→ Work instruction
An exact copy of every record below is needed, with the pictures left out.

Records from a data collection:
---+---

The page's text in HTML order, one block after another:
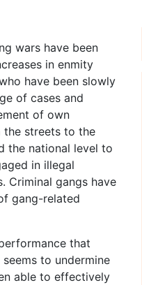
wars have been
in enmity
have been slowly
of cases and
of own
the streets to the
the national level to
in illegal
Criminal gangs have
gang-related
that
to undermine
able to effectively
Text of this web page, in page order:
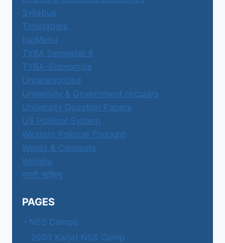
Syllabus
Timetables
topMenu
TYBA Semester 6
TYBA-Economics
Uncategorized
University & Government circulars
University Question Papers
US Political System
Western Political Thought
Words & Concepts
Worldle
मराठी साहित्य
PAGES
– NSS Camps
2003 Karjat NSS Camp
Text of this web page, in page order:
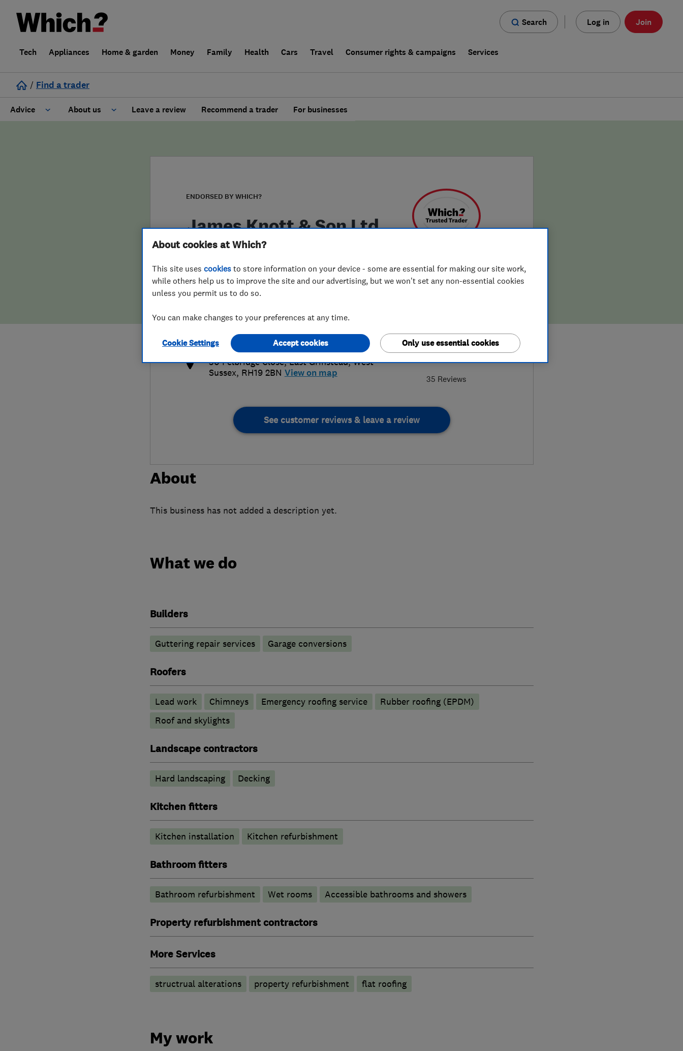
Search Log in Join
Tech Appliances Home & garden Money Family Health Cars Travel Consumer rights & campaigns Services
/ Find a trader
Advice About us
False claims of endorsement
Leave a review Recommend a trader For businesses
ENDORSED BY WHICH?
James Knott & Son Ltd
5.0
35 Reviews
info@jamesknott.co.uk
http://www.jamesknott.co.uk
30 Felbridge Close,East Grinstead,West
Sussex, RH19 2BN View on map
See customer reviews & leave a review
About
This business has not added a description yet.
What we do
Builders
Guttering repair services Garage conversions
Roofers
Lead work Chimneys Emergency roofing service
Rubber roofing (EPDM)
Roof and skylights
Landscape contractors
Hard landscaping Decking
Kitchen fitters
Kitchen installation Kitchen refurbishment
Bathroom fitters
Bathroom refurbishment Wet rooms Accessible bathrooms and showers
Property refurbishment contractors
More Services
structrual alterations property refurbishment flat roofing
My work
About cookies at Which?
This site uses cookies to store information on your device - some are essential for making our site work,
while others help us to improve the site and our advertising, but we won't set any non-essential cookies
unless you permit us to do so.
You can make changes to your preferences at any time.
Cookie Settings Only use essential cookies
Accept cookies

---+---

→ Reply to the task
The page's text in HTML order, one block after another:
wars have been
in enmity
have been slowly
of cases and
of own
the streets to the
the national level to
in illegal
Criminal gangs have
gang-related
that
to undermine
able to effectively
Text of this web page, in page order:
Syllabus
Timetables
topMenu
TYBA Semester 6
TYBA-Economics
Uncategorized
University & Government circulars
University Question Papers
US Political System
Western Political Thought
Words & Concepts
Worldle
मराठी साहित्य
PAGES
– NSS Camps
2003 Karjat NSS Camp
Text of this web page, in page order:
Search Log in Join
Tech Appliances Home & garden Money Family Health Cars Travel Consumer rights & campaigns Services
/ Find a trader
Advice About us
False claims of endorsement
Leave a review Recommend a trader For businesses
ENDORSED BY WHICH?
James Knott & Son Ltd
5.0
35 Reviews
info@jamesknott.co.uk
http://www.jamesknott.co.uk
30 Felbridge Close,East Grinstead,West
Sussex, RH19 2BN View on map
See customer reviews & leave a review
About
This business has not added a description yet.
What we do
Builders
Guttering repair services Garage conversions
Roofers
Lead work Chimneys Emergency roofing service
Rubber roofing (EPDM)
Roof and skylights
Landscape contractors
Hard landscaping Decking
Kitchen fitters
Kitchen installation Kitchen refurbishment
Bathroom fitters
Bathroom refurbishment Wet rooms Accessible bathrooms and showers
Property refurbishment contractors
More Services
structrual alterations property refurbishment flat roofing
My work
About cookies at Which?
This site uses cookies to store information on your device - some are essential for making our site work,
while others help us to improve the site and our advertising, but we won't set any non-essential cookies
unless you permit us to do so.
You can make changes to your preferences at any time.
Cookie Settings Only use essential cookies
Accept cookies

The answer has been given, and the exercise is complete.